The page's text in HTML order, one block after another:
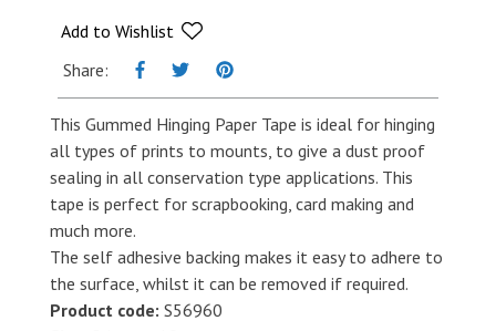
Add to Wishlist
Share:
This Gummed Hinging Paper Tape is ideal for hinging
all types of prints to mounts, to give a dust proof
sealing in all conservation type applications. This
tape is perfect for scrapbooking, card making and
much more.
The self adhesive backing makes it easy to adhere to
the surface, whilst it can be removed if required.
Product code: S56960
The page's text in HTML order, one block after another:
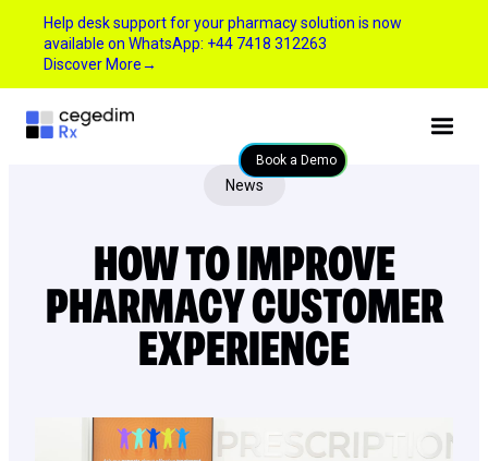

▶ **DIRECTIONS FOR THIS TASK**:
This exercise needs every entry retyped exactly, with the pictures removed.

▶ **TASK OUTPUT**:
The page's text in HTML order, one block after another:
Add to Wishlist
Share:
This Gummed Hinging Paper Tape is ideal for hinging
all types of prints to mounts, to give a dust proof
sealing in all conservation type applications. This
tape is perfect for scrapbooking, card making and
much more.
The self adhesive backing makes it easy to adhere to
the surface, whilst it can be removed if required.
Product code: S56960
The page's text in HTML order, one block after another:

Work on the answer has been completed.